Saturday, March 18, 2006

Messages

You hear it all the time: “Don’t shoot the messenger.” But sometimes it’s really, horribly, almost impossibly difficult not to want to do so, at least figuratively.

The job of the electronic media is to be a messenger, and the messages those who participate in that endeavor are entrusted to deliver are the daily stories of what is happening in the world, in our country (whatever nation we happen to live in), and in our communities. Some do that better than others, but they usually manage to do that to at least some extent - although sometimes what they find important doesn’t quite jibe with my idea of what is important to know. But that’s another issue for another time.
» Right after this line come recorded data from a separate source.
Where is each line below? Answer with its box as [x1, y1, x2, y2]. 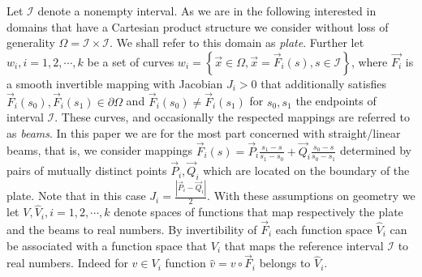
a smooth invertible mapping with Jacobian [6, 75, 223, 92]
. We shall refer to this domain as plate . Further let [110, 34, 364, 51]
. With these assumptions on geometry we [207, 187, 416, 204]
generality [6, 34, 55, 51]
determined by [340, 142, 412, 159]
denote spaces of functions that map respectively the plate [114, 203, 403, 220]
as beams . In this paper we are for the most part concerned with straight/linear [6, 124, 401, 141]
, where [351, 53, 388, 70]
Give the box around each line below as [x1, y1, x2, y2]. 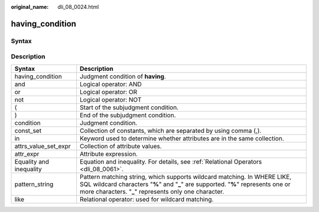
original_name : [11, 4, 49, 10]
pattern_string [14, 180, 54, 188]
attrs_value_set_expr [14, 142, 71, 150]
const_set [14, 126, 41, 135]
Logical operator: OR [80, 87, 138, 96]
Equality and [14, 157, 50, 165]
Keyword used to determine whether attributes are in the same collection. [80, 134, 285, 142]
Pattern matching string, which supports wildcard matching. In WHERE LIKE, [80, 172, 292, 181]
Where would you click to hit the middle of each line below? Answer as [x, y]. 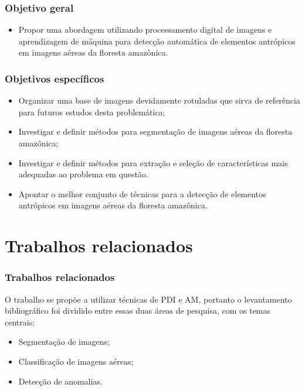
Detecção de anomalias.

The problem I’m having with the messenger is that they seem to think that it is also their job to relay another set of messages. Apparently we, the public, have been deemed not to be intelligent enough to know what to think and how to feel about the events the media reports to us. So, sometimes in not especially subtle messages, the reporters and the newsreaders try to instruct us in those areas. The national broadcast networks aren’t as bad about it as the cable networks and local news broadcasts are, but it seems to be a growing trend at all levels. The local media in my own area in central California tend to be especially blatant about it.
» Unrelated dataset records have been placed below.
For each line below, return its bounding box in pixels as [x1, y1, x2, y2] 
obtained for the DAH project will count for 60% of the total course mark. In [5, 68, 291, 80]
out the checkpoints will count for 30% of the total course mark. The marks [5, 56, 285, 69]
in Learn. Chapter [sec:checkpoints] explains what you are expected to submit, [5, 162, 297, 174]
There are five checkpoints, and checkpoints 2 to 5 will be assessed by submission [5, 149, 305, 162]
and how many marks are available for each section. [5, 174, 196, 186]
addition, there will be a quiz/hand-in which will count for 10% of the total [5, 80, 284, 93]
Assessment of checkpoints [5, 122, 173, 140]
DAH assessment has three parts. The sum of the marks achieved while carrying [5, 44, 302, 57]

I hear it every day. Things never go wrong anymore; they only go “horribly wrong”. Funny, I never had anything go “wonderfully wrong”, so that if something goes wrong, that it might well take a horrible turn seems like a foregone conclusion. And there are no accidents anymore, it seems. Each one is a “tragic accident.” Well, while I’m willing to concede that some accidents could be classed as “comic accidents”, usually no one is hurt in those and they end up on America’s Funnies Home Videos instead of on the evening news.

That isn’t the worst of it, though. The worst of it is how those accused of certain crimes are tried and convicted in the media long before they ever go to trial in the judicial system, sometimes before they are even arrested. If you think the rest of the United States got hit with the circus surrounding the Scott Peterson trial, where a man was tried, convicted, and sentenced to death for killing his wife and unborn child, just think how it played where I am, where it was a local story. Before there had even been any revelations that the husband might have been involved in what was initially called a “disappearance”, there were some in the local media detailing what tactics the prosecution might want to use in convicting him of the crime. Not saying that I don’t think he did it; I’d bet money that he did. It just seemed to me that finding an impartial jury after all those messages from the media would be fairly difficult. And so it turned out to be; the trial was held in another jurisdiction. The media got its message out quite successfully on that one.
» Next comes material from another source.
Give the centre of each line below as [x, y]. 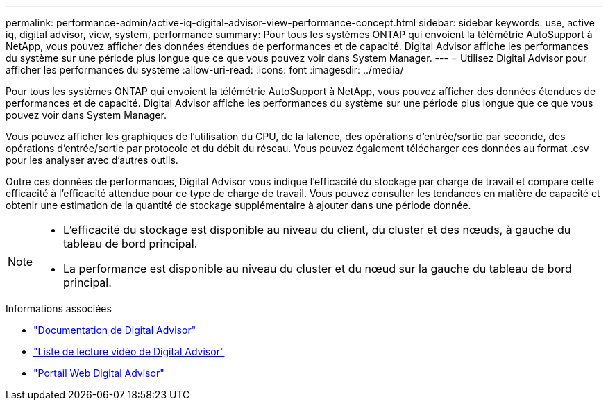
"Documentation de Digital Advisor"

It’s tempting to think that this sort of message-sending by the media is a relatively new phenomenon. It isn’t. I happen to be re-reading Tom Wolfe’s The Right Stuff at the moment, and I came across this passage, where he is describing the press conference where the seven Project Mercury astronauts were introduced to the public. “It was as if the press in America,” Wolfe writes,
for all its vaunted independence, were a great colonial animal made up of countless clustered organisms responding to a single nervous system. In the late 1950s (as in the late 1970s) the animal seemed determined that in all matters of national importance the proper emotion, the seemly sentiment, the fitting moral tone should be established and should prevail;…the animal’s fundamental concern remained the same: the public, the populace, the citizenry, must be provided with the correct feelings! (Wolfe 1979, p. 101; emphasis in the original)

In truth, this probably goes back far further than the 1970s or the 1950s, but it certainly prevails and seems even more fervently served up today.

All this probably bothers me a lot more than it really should, and I tend to take it a lot more personally than I likely should. Still, I feel insulted that someone, some organizations that do not know me at all, have decided that I am so stupid - that the community is so stupid - that we need to be sent messages telling us how to feel about the issues and events of the day.